Records from a dataset
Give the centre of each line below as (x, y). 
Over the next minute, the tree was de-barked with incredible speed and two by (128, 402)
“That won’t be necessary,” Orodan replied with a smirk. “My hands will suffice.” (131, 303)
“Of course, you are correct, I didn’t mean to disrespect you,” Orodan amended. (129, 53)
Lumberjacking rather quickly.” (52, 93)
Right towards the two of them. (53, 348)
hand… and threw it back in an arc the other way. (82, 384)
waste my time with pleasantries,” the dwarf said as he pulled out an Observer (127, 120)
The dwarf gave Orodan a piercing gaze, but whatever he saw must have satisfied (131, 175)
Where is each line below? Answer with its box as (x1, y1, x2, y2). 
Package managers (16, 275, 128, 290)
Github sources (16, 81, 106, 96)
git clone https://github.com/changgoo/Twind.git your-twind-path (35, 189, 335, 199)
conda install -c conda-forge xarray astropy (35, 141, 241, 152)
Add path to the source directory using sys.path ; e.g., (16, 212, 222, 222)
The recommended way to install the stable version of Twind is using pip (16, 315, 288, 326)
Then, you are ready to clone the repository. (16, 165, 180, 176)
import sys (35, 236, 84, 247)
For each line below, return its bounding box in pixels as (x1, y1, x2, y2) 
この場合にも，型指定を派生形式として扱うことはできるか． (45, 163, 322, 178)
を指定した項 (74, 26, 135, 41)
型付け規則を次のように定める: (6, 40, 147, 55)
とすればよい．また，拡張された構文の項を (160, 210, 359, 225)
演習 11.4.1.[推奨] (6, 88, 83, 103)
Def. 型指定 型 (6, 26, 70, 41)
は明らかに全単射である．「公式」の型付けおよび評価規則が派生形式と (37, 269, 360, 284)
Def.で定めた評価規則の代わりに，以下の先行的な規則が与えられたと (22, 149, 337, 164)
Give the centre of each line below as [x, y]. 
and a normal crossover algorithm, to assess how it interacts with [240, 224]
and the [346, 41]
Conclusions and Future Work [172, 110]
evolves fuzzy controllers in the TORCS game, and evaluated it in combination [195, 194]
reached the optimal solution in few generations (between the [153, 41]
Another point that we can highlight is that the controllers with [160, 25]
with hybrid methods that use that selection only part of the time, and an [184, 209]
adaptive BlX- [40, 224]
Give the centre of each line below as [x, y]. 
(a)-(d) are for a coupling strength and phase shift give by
...
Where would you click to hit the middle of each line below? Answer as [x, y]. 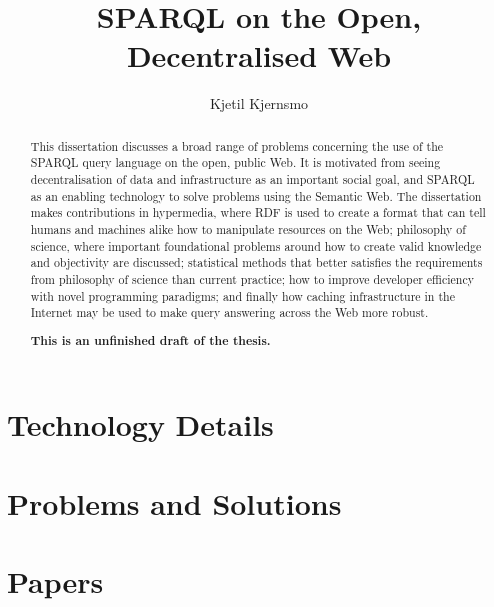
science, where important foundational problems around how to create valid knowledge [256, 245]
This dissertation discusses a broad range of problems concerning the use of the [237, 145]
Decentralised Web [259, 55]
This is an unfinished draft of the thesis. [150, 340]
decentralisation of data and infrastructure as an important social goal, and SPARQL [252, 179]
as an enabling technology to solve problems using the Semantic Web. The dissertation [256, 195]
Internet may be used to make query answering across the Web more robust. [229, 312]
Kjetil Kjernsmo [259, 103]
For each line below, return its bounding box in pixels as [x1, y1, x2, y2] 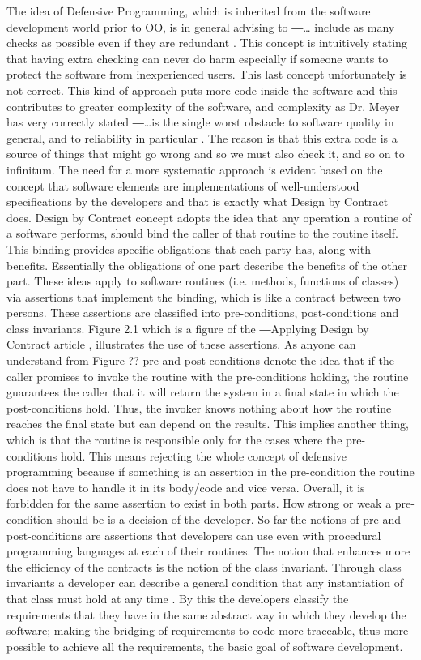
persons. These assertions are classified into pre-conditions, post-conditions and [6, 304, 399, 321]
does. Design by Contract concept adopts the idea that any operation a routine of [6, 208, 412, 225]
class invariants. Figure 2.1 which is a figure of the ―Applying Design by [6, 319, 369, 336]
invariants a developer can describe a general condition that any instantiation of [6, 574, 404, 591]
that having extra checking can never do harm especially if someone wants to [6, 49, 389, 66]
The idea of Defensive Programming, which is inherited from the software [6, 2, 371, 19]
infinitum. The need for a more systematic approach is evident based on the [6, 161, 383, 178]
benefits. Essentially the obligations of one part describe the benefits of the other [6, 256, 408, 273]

**Problem**
Start with the line above that contains "hand… and threw" and end with the line that contains "Where is each". Write out those lines exactly, and only those.

**Answer below**
hand… and threw it back in an arc the other way. (82, 384)
waste my time with pleasantries,” the dwarf said as he pulled out an Observer (127, 120)
The dwarf gave Orodan a piercing gaze, but whatever he saw must have satisfied (131, 175)
Where is each line below? Answer with its box as (x1, y1, x2, y2). 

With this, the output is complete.